SUPPLIED DATA
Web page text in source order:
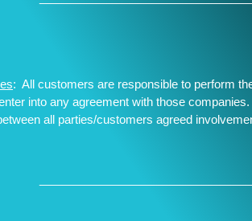
: All customers are responsible to perform
into any agreement with those
all parties/customers agreed
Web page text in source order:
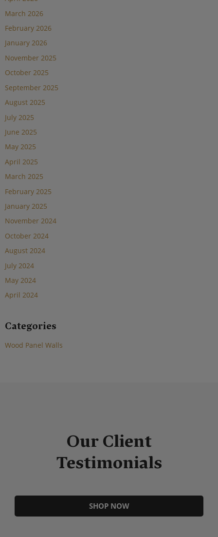
March 2026
February 2026
January 2026
November 2025
October 2025
September 2025
August 2025
July 2025
June 2025
May 2025
April 2025
March 2025
February 2025
January 2025
November 2024
October 2024
August 2024
July 2024
May 2024
April 2024
Categories
Wood Panel Walls
Our Client
Testimonials
SHOP NOW
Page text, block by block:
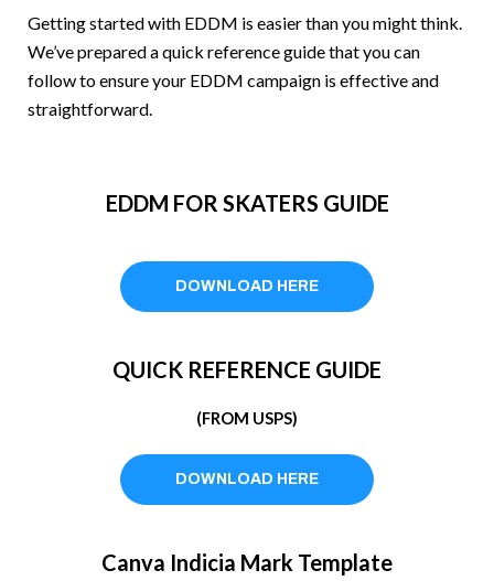
Getting started with EDDM is easier than you might think.
We’ve prepared a quick reference guide that you can
follow to ensure your EDDM campaign is effective and
straightforward.
EDDM FOR SKATERS GUIDE
DOWNLOAD HERE
QUICK REFERENCE GUIDE
(FROM USPS)
DOWNLOAD HERE
Canva Indicia Mark Template
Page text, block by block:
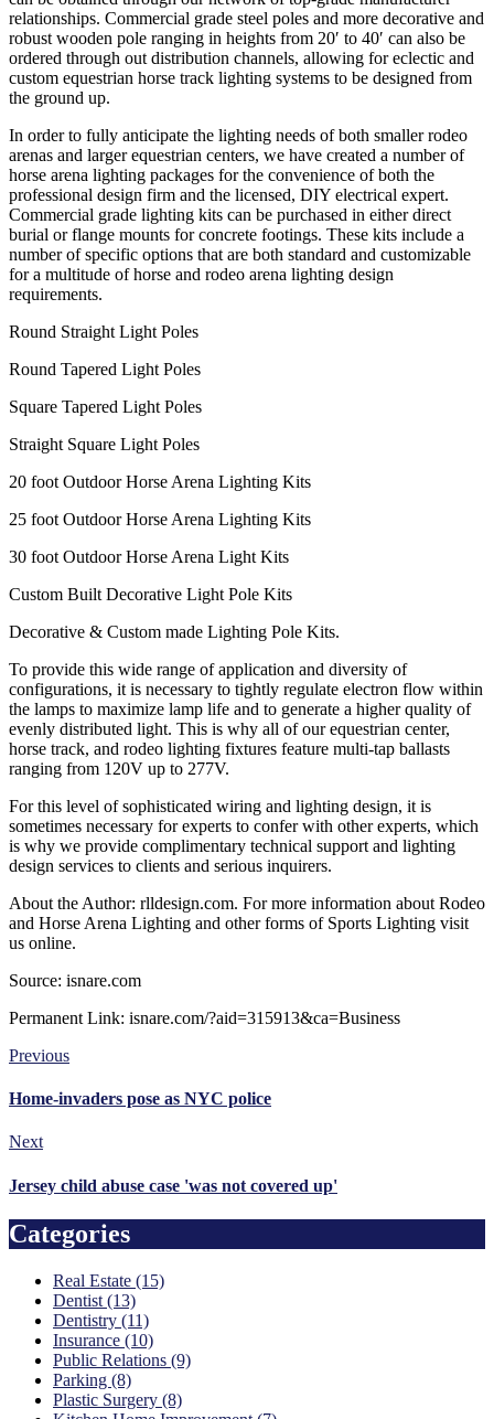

TASK TO CARRY OUT
Repeat exactly, please: transcribe each entry and leave out the pictures.

REPLY TO THE TASK
Web page text in source order:
: All customers are responsible to perform
into any agreement with those
all parties/customers agreed
Web page text in source order:
March 2026
February 2026
January 2026
November 2025
October 2025
September 2025
August 2025
July 2025
June 2025
May 2025
April 2025
March 2025
February 2025
January 2025
November 2024
October 2024
August 2024
July 2024
May 2024
April 2024
Categories
Wood Panel Walls
Our Client
Testimonials
SHOP NOW
Page text, block by block:
Getting started with EDDM is easier than you might think.
We’ve prepared a quick reference guide that you can
follow to ensure your EDDM campaign is effective and
straightforward.
EDDM FOR SKATERS GUIDE
DOWNLOAD HERE
QUICK REFERENCE GUIDE
(FROM USPS)
DOWNLOAD HERE
Canva Indicia Mark Template
Page text, block by block:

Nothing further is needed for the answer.